Hiding SNI is more important than breaking rare cases of weird web server setups. This setup is not typical because large organizations like Google tend to put all the services behind the same domain name.
I recall this article on QUIC disadvantages: https://www.reddit.com/r/programming/comments/1g7vv66/quic_i...
Seems like this is a step in the right direction to resole some of those issues. I suppose nothing is preventing it from getting hardware support in future network cards as well.
QUIC does not work very well for use cases like machine-to-machine traffic. However most of traffic in Internet today is from mobile phones to servers and it is were QUIC and HTTP 3 shine.
For other use cases we can keep using TCP.
Let me try providing a different perspective based on experience. QUIC works amazingly well for _some_ kinds of machine to machine traffic.
ssh3, based on QUIC is quicker at dropping into a shell compared to ssh. The latency difference was clearly visible.
QUIC with the unreliable dgram extension is also a great way to implement port forwarding over ssh. Tunneling one reliable transport over another hides the packer losses in the upper layer.
The article that GP posted was specifically about throughput over a high speed connection inside a data center.
It was not about latency.
In my opinion, the lessons that one can draw from this article should not be applied for use cases that are not about maximum throughput inside a data center.
Why doesn't QUIC work well for machine-to-machine traffic ? Is it due to the lack of offloads/optimizations for TCP and machine-to-machine traffic tend to me high volume/high rate ?
QUIC would work okay, but not really have many advantages for machine-to-machine traffic. Machine-to-machine you tend to have long-lived connections over a pretty good network. In this situation TCP already works well and is currently handled better in the kernel. Eventually QUIC will probably be just as good for TCP in this use case, but we're not there yet.
You still have latency, legacy window sizes, and packet schedulers to deal with.

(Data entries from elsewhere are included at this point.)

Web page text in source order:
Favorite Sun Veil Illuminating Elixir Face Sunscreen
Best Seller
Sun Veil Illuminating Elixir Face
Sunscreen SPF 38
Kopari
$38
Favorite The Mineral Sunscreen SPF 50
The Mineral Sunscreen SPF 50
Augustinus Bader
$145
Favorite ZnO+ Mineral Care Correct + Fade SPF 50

But that is the huge advantage of QUIC. It does NOT totally outcompete TCP traffic on links (we already have bittorrent over udp for that purpose). They redesigned the protocol 5 times or so to achieve that.
The NAT firewalls do not like P2P UDP traffic. Majoritoy of the routers lack the smarts to passtrough QUIC correctly, they need to treat it the same as TCP essentially.
NAT is the devil. bring on the IPoc4lypse
NAT isn't dead with IPv6. ISPs assigning a /128 to your residential network is a thing.
No it isn't unless they want to ban you from using iPhones.
What do you mean? If the v6 configuration is incompatible with iPhones, the iPhone will just use v4
Nat is massively useful for all sorts of reasons which has nothing to do with ip limitations.
sounds great but it fucks up P2P in residential connections, where it is mostly used due to ipv4 address conservation. You can still have nat in IPv6 but hopefully I won't have to deal with it
In practice, P2P over ipv6 is totally screwed because there are no widely supported protocols for dynamic firewall pinholing (allowing inbound traffic) on home routers, whereas dynamic ipv4 NAT configuration via UPnP is very popular and used by many applications.
Most home routers do a form of stateful IPv6 firewall (and IPv4 NAT for that matter) compatible with STUN. UPnP is almost never necessary and has frequent security flaws in common implementations.
You just send a (UDP) packet to the other side's address and port and they send one to yours. The firewalls treat it as an outbound connection on both sides.
I don't believe that's true. You would still need something like UDP hole punching to bootstrap the inbound flow on both sides first. Also you would still only be limited to UDP traffic, TCP would still be blocked.
Sending one packet outbound is hole punching. It's really that simple. Since there's no NAT, you don't need to bother with all the complexity of trying to predict the port number on the public side of the NAT. You just have two sides send at least one packet to each other, and that opens the firewalls on both sides.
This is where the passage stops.